__Work instruction__. Return, exactly and in full, the lines of the records below starting at the one with "Venables & Ripley, 2002), Matrix" and ending at the one with "A summary of", and no other lines.

>>>>>

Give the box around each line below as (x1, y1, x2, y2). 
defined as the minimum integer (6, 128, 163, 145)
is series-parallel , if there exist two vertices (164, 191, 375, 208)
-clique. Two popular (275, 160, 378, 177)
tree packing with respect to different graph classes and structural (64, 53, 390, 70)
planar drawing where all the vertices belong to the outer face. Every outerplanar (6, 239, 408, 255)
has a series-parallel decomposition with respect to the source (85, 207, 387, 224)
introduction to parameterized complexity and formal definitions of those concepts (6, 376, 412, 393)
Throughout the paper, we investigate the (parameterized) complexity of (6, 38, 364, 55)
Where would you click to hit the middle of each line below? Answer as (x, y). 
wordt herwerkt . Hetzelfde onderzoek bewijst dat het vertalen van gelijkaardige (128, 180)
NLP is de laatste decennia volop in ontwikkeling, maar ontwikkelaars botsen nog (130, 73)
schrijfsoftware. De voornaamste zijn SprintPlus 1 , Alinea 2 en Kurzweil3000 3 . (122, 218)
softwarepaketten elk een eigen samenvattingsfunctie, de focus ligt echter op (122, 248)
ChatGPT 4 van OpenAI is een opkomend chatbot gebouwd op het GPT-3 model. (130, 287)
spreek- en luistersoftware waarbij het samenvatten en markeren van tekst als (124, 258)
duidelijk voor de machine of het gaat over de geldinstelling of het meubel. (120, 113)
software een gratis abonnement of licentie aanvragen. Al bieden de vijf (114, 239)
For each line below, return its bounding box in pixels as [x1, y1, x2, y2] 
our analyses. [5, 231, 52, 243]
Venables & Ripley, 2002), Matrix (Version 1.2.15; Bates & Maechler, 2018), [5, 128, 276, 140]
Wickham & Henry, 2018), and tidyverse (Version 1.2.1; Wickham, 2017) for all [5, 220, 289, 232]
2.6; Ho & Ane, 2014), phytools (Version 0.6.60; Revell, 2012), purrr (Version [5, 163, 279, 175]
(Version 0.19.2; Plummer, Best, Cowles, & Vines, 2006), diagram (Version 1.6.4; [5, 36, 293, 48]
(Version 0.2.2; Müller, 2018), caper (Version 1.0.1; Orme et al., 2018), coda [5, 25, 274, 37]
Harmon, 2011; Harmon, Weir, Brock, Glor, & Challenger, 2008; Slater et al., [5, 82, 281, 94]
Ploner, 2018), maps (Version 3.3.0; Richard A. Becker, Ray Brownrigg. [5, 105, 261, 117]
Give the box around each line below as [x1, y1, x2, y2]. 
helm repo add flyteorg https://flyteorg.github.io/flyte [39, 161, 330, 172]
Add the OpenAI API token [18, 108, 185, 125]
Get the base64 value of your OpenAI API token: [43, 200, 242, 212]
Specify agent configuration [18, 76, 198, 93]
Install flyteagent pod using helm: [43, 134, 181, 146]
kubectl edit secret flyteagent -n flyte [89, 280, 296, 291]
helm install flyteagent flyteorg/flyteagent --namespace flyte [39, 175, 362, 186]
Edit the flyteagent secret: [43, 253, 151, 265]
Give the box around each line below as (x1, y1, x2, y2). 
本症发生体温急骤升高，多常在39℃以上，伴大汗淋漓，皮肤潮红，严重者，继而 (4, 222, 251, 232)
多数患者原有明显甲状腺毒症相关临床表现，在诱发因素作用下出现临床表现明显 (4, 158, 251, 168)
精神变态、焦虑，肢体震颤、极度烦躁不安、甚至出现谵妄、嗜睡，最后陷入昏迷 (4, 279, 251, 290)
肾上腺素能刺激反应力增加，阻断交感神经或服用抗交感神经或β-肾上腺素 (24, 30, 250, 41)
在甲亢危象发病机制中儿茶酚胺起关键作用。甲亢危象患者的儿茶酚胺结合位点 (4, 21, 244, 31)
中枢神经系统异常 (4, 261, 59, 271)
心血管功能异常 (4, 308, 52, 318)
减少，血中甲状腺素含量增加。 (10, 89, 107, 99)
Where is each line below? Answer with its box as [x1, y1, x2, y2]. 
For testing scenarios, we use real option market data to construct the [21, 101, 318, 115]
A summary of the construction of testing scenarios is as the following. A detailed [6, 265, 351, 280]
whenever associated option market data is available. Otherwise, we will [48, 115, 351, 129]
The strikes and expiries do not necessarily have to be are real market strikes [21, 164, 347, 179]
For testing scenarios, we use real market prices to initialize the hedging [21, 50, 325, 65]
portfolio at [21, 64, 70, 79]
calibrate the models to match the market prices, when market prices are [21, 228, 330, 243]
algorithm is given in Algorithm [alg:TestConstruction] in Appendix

<<<<<

__Answer to this task__.
Venables & Ripley, 2002), Matrix (Version 1.2.15; Bates & Maechler, 2018), [5, 128, 276, 140]
Wickham & Henry, 2018), and tidyverse (Version 1.2.1; Wickham, 2017) for all [5, 220, 289, 232]
2.6; Ho & Ane, 2014), phytools (Version 0.6.60; Revell, 2012), purrr (Version [5, 163, 279, 175]
(Version 0.19.2; Plummer, Best, Cowles, & Vines, 2006), diagram (Version 1.6.4; [5, 36, 293, 48]
(Version 0.2.2; Müller, 2018), caper (Version 1.0.1; Orme et al., 2018), coda [5, 25, 274, 37]
Harmon, 2011; Harmon, Weir, Brock, Glor, & Challenger, 2008; Slater et al., [5, 82, 281, 94]
Ploner, 2018), maps (Version 3.3.0; Richard A. Becker, Ray Brownrigg. [5, 105, 261, 117]
Give the box around each line below as [x1, y1, x2, y2]. 
helm repo add flyteorg https://flyteorg.github.io/flyte [39, 161, 330, 172]
Add the OpenAI API token [18, 108, 185, 125]
Get the base64 value of your OpenAI API token: [43, 200, 242, 212]
Specify agent configuration [18, 76, 198, 93]
Install flyteagent pod using helm: [43, 134, 181, 146]
kubectl edit secret flyteagent -n flyte [89, 280, 296, 291]
helm install flyteagent flyteorg/flyteagent --namespace flyte [39, 175, 362, 186]
Edit the flyteagent secret: [43, 253, 151, 265]
Give the box around each line below as (x1, y1, x2, y2). 
本症发生体温急骤升高，多常在39℃以上，伴大汗淋漓，皮肤潮红，严重者，继而 (4, 222, 251, 232)
多数患者原有明显甲状腺毒症相关临床表现，在诱发因素作用下出现临床表现明显 (4, 158, 251, 168)
精神变态、焦虑，肢体震颤、极度烦躁不安、甚至出现谵妄、嗜睡，最后陷入昏迷 (4, 279, 251, 290)
肾上腺素能刺激反应力增加，阻断交感神经或服用抗交感神经或β-肾上腺素 (24, 30, 250, 41)
在甲亢危象发病机制中儿茶酚胺起关键作用。甲亢危象患者的儿茶酚胺结合位点 (4, 21, 244, 31)
中枢神经系统异常 (4, 261, 59, 271)
心血管功能异常 (4, 308, 52, 318)
减少，血中甲状腺素含量增加。 (10, 89, 107, 99)
Where is each line below? Answer with its box as [x1, y1, x2, y2]. 
For testing scenarios, we use real option market data to construct the [21, 101, 318, 115]
A summary of the construction of testing scenarios is as the following. A detailed [6, 265, 351, 280]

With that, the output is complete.